*** RECORDS FOR THE EXERCISE

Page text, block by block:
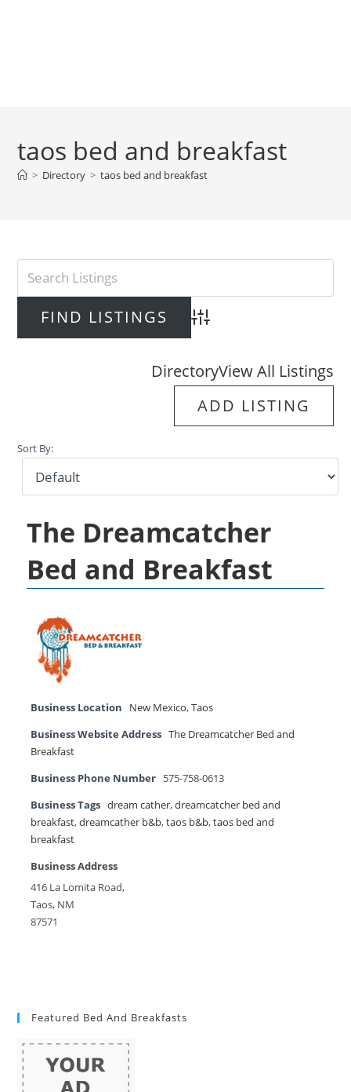
taos bed and breakfast
> Directory > taos bed and breakfast
Advanced Search
DirectoryView All Listings
ADD LISTING
Sort By:
The Dreamcatcher
Bed and Breakfast
Business Location New Mexico,Taos
Business Website Address The Dreamcatcher Bed and
Breakfast
Business Phone Number 575-758-0613
Business Tags dream cather,dreamcatcher bed and
breakfast,dreamcather b&b,taos b&b,taos bed and
breakfast
Business Address
416 La Lomita Road,
Taos, NM
87571
Featured Bed And Breakfasts
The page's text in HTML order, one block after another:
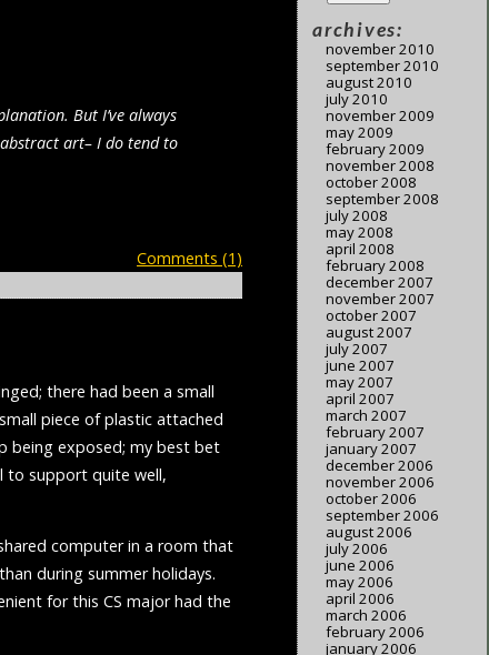
But I’ve always
art– I do tend to
Comments (1)
there had been a small
piece of plastic attached
being exposed; my best bet
to support quite well,
computer in a room that
during summer holidays.
for this CS major had the
archives:
november 2010
september 2010
august 2010
july 2010
november 2009
may 2009
february 2009
november 2008
october 2008
september 2008
july 2008
may 2008
april 2008
february 2008
december 2007
november 2007
october 2007
august 2007
july 2007
june 2007
may 2007
april 2007
march 2007
february 2007
january 2007
december 2006
november 2006
october 2006
september 2006
august 2006
july 2006
june 2006
may 2006
april 2006
march 2006
february 2006
january 2006
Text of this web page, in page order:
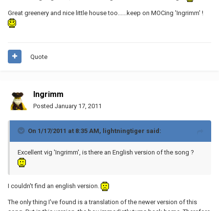
Great greenery and nice little house too......keep on MOCing 'Ingrimm' !
Quote
Ingrimm
Posted January 17, 2011
On 1/17/2011 at 8:35 AM, lightningtiger said:
Excellent vig 'Ingrimm', is there an English version of the song ?
I couldn't find an english version.
The only thing I've found is a translation of the newer version of this
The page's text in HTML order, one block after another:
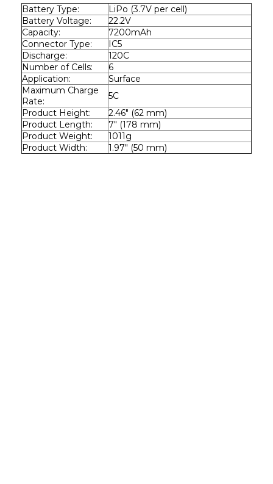
Battery Type:
LiPo (3.7V per cell)
Battery Voltage:
22.2V
Capacity:
7200mAh
Connector Type:
IC5
Discharge:
120C
Number of Cells:
6
Application:
Surface
Maximum Charge
Rate:
5C
Product Height:
2.46" (62 mm)
Product Length:
7" (178 mm)
Product Weight:
1011g
Product Width:
1.97" (50 mm)
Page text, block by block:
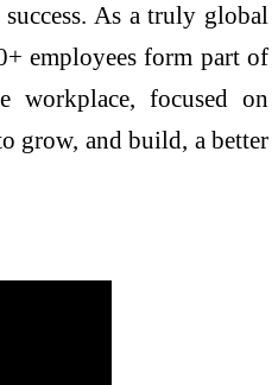
As a truly global
employees form part of
workplace, focused on
grow, and build, a better
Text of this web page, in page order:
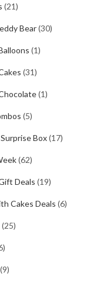
(21)
Bear(30)
(1)
(31)
(1)
(5)
Box(17)
(62)
Deals (19)
Cakes Deals (6)
(25)
(9)
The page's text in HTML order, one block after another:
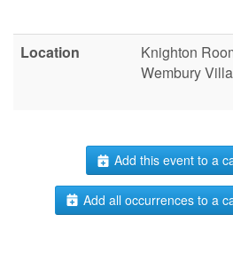
Location
Knighton
Wembury
Add this event to a
Add all occurrences to a
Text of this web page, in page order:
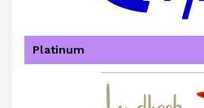
Platinum
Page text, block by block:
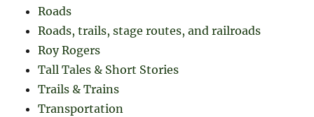
Roads
Roads, trails, stage routes, and railroads
Roy Rogers
Tall Tales & Short Stories
Trails & Trains
Transportation
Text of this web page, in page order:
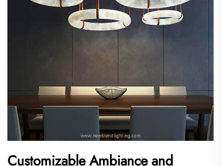
Customizable Ambiance and
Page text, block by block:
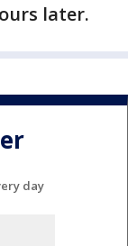
later.
day
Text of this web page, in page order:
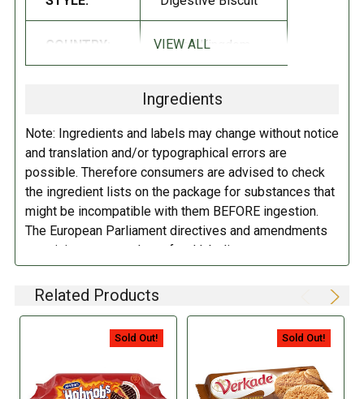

******

TASK STATEMENT: Could the entries be output exactly as written, but without their images?

OUTPUT BELOW:
Page text, block by block:
taos bed and breakfast
> Directory > taos bed and breakfast
Advanced Search
DirectoryView All Listings
ADD LISTING
Sort By:
The Dreamcatcher
Bed and Breakfast
Business Location New Mexico,Taos
Business Website Address The Dreamcatcher Bed and
Breakfast
Business Phone Number 575-758-0613
Business Tags dream cather,dreamcatcher bed and
breakfast,dreamcather b&b,taos b&b,taos bed and
breakfast
Business Address
416 La Lomita Road,
Taos, NM
87571
Featured Bed And Breakfasts
The page's text in HTML order, one block after another:
But I’ve always
art– I do tend to
Comments (1)
there had been a small
piece of plastic attached
being exposed; my best bet
to support quite well,
computer in a room that
during summer holidays.
for this CS major had the
archives:
november 2010
september 2010
august 2010
july 2010
november 2009
may 2009
february 2009
november 2008
october 2008
september 2008
july 2008
may 2008
april 2008
february 2008
december 2007
november 2007
october 2007
august 2007
july 2007
june 2007
may 2007
april 2007
march 2007
february 2007
january 2007
december 2006
november 2006
october 2006
september 2006
august 2006
july 2006
june 2006
may 2006
april 2006
march 2006
february 2006
january 2006
Text of this web page, in page order:
Great greenery and nice little house too......keep on MOCing 'Ingrimm' !
Quote
Ingrimm
Posted January 17, 2011
On 1/17/2011 at 8:35 AM, lightningtiger said:
Excellent vig 'Ingrimm', is there an English version of the song ?
I couldn't find an english version.
The only thing I've found is a translation of the newer version of this
The page's text in HTML order, one block after another:
Battery Type:
LiPo (3.7V per cell)
Battery Voltage:
22.2V
Capacity:
7200mAh
Connector Type:
IC5
Discharge:
120C
Number of Cells:
6
Application:
Surface
Maximum Charge
Rate:
5C
Product Height:
2.46" (62 mm)
Product Length:
7" (178 mm)
Product Weight:
1011g
Product Width:
1.97" (50 mm)
Page text, block by block:
As a truly global
employees form part of
workplace, focused on
grow, and build, a better
Text of this web page, in page order:
(21)
Bear(30)
(1)
(31)
(1)
(5)
Box(17)
(62)
Deals (19)
Cakes Deals (6)
(25)
(9)
The page's text in HTML order, one block after another:
Location
Knighton
Wembury
Add this event to a
Add all occurrences to a
Text of this web page, in page order:
Platinum
Page text, block by block:
Roads
Roads, trails, stage routes, and railroads
Roy Rogers
Tall Tales & Short Stories
Trails & Trains
Transportation
Text of this web page, in page order:
Customizable Ambiance and
Page text, block by block:
later.
day
Text of this web page, in page order:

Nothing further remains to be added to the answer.